**Your goal**
With images removed, transcribe each record exactly as it appears.

[Data items]

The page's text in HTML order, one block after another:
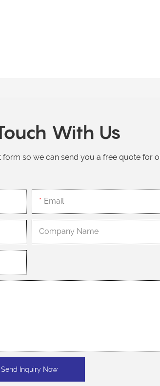
With Us
so we can send you a free quote for
Email
Company Name
Send Inquiry Now
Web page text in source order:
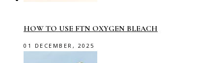
HOW TO USE FTN OXYGEN BLEACH
01 DECEMBER, 2025
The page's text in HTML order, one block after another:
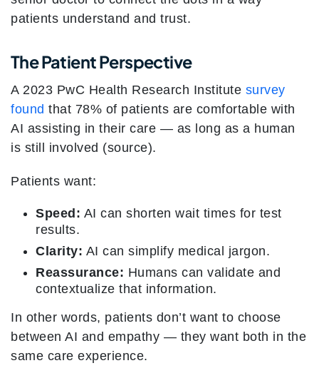
patients understand and trust.
The Patient Perspective
A 2023 PwC Health Research Institute survey
found that 78% of patients are comfortable with
AI assisting in their care — as long as a human
is still involved (source).
Patients want:
Speed: AI can shorten wait times for test
results.
Clarity: AI can simplify medical jargon.
Reassurance: Humans can validate and
contextualize that information.
In other words, patients don’t want to choose
between AI and empathy — they want both in the
same care experience.
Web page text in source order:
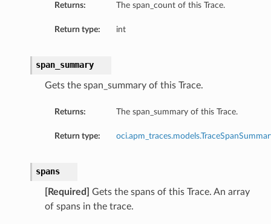
Returns: The span_count of this Trace.
Return type: int
span_summary
Gets the span_summary of this Trace.
Returns: The span_summary of this Trace.
Return type:
spans
[Required]
Gets the spans of this Trace. An array
of spans in the trace.
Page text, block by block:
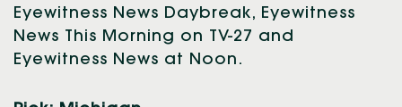
Eyewitness News Daybreak, Eyewitness
News This Morning on TV-27 and
Eyewitness News at Noon.
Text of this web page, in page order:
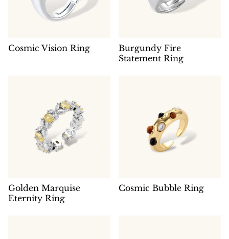
Cosmic Vision Ring
Burgundy Fire
Statement Ring
Golden Marquise
Eternity Ring
Cosmic Bubble Ring

**Task response**
The page's text in HTML order, one block after another:
With Us
so we can send you a free quote for
Email
Company Name
Send Inquiry Now
Web page text in source order:
HOW TO USE FTN OXYGEN BLEACH
01 DECEMBER, 2025
The page's text in HTML order, one block after another:
patients understand and trust.
The Patient Perspective
A 2023 PwC Health Research Institute survey
found that 78% of patients are comfortable with
AI assisting in their care — as long as a human
is still involved (source).
Patients want:
Speed: AI can shorten wait times for test
results.
Clarity: AI can simplify medical jargon.
Reassurance: Humans can validate and
contextualize that information.
In other words, patients don’t want to choose
between AI and empathy — they want both in the
same care experience.
Web page text in source order:
Returns: The span_count of this Trace.
Return type: int
span_summary
Gets the span_summary of this Trace.
Returns: The span_summary of this Trace.
Return type:
spans
[Required]
Gets the spans of this Trace. An array
of spans in the trace.
Page text, block by block:
Eyewitness News Daybreak, Eyewitness
News This Morning on TV-27 and
Eyewitness News at Noon.
Text of this web page, in page order:
Cosmic Vision Ring
Burgundy Fire
Statement Ring
Golden Marquise
Eternity Ring
Cosmic Bubble Ring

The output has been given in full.